That's why systemd has such a bad reputation. Systemd almost always breaks existing use in unexpected ways. And in the case of DNS, it is a clearly defined protocol, which systemd-resolved breaks. Which you claim is a 'tradeoff'.
When a project ships an optional component that is broken, it is still a broken component.
The sad thing about systemd (including systemd-resolved) is that it is default on Linux distributions. So if you write software then you are forced to deal with it, because quite a few users will have it without being aware of the issues.
Yes, violating historical precedent is part of the tradeoff - I see no contradiction. Are you able to identify the positive benefits offered by this approach? If not, we're not really "engineering" so to speak. Just picking favorites.
> The sad thing about systemd (including systemd-resolved) is that it is default on Linux distributions. So if you write software then you are forced to deal with it, because quite a few users will have it without being aware of the issues.
I'm well aware - my day job is writing networking software.
That's the main problem with systemd: replacing services that don't need replacing and doing a bad job of it. Its DNS resolver is particularly infamous for its problems.

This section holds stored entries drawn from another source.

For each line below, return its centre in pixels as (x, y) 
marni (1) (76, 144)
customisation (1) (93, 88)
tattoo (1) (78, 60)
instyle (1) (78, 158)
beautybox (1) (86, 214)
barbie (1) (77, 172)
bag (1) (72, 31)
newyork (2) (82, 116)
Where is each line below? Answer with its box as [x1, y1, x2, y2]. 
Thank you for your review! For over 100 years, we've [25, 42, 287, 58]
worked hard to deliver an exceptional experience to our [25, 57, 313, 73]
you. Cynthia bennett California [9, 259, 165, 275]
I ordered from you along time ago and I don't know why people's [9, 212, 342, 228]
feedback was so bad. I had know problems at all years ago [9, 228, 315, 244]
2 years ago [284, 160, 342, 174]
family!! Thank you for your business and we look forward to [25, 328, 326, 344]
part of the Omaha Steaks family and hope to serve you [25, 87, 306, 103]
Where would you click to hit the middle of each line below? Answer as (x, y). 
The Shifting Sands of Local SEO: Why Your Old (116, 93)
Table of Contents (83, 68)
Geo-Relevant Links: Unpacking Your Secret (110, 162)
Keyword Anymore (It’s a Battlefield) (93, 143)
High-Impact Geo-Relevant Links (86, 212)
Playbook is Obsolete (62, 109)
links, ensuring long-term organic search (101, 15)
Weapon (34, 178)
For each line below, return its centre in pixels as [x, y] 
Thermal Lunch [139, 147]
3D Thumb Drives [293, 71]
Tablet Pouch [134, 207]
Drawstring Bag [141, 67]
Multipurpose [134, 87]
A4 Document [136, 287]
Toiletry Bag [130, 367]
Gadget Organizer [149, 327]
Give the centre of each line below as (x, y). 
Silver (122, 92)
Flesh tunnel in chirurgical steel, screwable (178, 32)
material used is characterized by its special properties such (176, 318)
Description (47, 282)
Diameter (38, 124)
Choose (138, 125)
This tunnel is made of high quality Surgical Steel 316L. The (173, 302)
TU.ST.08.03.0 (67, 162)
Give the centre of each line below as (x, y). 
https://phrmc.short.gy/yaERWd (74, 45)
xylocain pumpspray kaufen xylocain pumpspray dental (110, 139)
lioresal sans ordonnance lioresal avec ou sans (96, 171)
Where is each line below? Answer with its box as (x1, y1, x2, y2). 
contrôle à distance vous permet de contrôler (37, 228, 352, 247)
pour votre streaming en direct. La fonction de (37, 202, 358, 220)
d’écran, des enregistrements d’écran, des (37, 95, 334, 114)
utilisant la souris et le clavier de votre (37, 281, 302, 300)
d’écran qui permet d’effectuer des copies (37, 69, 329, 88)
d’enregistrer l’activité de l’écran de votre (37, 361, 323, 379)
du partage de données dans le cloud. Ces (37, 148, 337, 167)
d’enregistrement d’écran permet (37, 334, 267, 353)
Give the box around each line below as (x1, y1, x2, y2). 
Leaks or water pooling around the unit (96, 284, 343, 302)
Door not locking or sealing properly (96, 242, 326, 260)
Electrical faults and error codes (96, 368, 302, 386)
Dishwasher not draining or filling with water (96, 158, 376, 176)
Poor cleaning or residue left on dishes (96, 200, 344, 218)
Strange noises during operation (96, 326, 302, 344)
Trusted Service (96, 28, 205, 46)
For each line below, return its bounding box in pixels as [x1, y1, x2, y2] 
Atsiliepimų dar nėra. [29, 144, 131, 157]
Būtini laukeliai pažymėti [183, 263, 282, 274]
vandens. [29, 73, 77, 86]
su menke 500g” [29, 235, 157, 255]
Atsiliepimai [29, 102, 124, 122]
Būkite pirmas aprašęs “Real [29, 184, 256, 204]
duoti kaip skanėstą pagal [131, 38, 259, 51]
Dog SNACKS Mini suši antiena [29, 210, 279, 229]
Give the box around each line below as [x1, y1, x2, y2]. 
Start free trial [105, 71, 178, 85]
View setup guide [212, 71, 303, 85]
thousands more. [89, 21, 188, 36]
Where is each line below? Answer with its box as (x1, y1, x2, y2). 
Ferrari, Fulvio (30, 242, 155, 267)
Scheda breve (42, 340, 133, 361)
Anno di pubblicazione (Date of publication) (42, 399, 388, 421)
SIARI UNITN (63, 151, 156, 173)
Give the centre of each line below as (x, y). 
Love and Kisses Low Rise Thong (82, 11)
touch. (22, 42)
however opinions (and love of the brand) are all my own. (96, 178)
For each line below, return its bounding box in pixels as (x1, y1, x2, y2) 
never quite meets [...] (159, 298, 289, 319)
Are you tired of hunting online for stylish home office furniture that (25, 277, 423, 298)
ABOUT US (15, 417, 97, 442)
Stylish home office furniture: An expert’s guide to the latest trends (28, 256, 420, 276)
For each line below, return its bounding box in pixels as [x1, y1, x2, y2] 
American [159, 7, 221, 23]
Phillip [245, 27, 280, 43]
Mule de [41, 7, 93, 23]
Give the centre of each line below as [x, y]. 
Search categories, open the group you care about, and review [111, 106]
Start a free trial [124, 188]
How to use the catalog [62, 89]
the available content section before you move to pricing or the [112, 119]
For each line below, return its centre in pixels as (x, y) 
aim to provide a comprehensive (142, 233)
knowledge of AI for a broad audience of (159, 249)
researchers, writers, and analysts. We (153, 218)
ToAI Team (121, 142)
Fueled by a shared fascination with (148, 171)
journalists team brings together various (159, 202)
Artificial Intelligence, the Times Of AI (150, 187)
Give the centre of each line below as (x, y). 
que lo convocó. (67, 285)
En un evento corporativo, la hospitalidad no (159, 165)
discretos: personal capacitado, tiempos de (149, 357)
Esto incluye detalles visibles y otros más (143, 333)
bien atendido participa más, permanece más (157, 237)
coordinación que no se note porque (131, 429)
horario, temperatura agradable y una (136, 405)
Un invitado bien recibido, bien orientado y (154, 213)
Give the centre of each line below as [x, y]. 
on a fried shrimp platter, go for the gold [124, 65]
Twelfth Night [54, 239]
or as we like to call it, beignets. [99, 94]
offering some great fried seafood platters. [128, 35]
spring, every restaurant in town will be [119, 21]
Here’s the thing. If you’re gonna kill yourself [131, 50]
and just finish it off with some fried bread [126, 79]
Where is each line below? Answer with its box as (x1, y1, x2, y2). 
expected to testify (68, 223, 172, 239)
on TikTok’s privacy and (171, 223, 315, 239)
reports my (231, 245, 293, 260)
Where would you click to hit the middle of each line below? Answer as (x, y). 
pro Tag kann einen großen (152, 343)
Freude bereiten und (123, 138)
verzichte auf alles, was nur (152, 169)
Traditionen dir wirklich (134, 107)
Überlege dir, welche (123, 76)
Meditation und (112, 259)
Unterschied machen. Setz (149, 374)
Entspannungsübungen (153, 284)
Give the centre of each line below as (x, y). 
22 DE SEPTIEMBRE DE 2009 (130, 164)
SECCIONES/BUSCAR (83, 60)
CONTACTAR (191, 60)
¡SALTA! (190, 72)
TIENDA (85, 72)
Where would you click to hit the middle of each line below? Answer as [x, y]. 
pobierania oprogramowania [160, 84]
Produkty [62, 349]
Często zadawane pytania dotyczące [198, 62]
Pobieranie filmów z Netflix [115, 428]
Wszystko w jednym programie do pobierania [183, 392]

Sure, those authors chose that license because they did not really particularly care for the politics of licenses and chose the most common one in the Rust ecosystem, which is MIT/Apache 2.
If folks want more Rust projects under licenses they prefer, they should start those projects.
> If folks want more Rust projects under licenses they prefer, they should start those projects.
100% true, but also hides a powerful fact: Our choices aren't limited to doing it ourselves. Listening to others and discussing how to do things as a group is the essence of community seeking long-term stability abd fairness. It'a how we got to the special place we are now.
Not everyone can or should start their own open source project. Maybe theyre already doing another one. Maybe they don't know how to code. The viewpoint of others/users/customers is valid and should not only be listened to but asked for.
I agree that throwing away battle tested code is wasteful and often not required. Most people are not of the mindset of just throwing things away but there is a drive to make things better. There are some absolute monoliths such as the Linux kernel that will likely never break free of its C shackles and thats completely okay and acceptable to me
It is basic knowledge that memory safety bugs are a significant source of vulnerabilities, and by now it well-established that the first developer who can avoid C without introducing memory safety bugs hasn't been born yet. In other words: if you care about security at all, continuing with the status quo isn't an option.
The C ecosystem has tried to solve the problem with a variety of additional tooling. This has helped a bit, but didn't solve the underlying problem. The C community has demonstrated that it is both unwilling and unable to evolve C into a memory-safe language. This means that writing additional C code is a Really Bad Idea.
Software has to be maintained. Decade-old battle-tested codebases aren't static: they will inevitably require changes, and making changes means writing additional code. This means that your battle-tested C codebase will inevitably see changes, which means it will inevitably see the introduction of new memory safety bugs.
Google's position is that we should simply stop writing new code in C: you avoid the high cost and real risk of a rewrite, and you also stop the neverending flow memory safety bugs. This approach works well for large and modular projects, but doing the same in coreutils is a completely different story.
Replacing battle-tested code with fresh code has genuine risks, there's no way around that. The real question is: are we willing to accept those short-term risks for long-term benefits?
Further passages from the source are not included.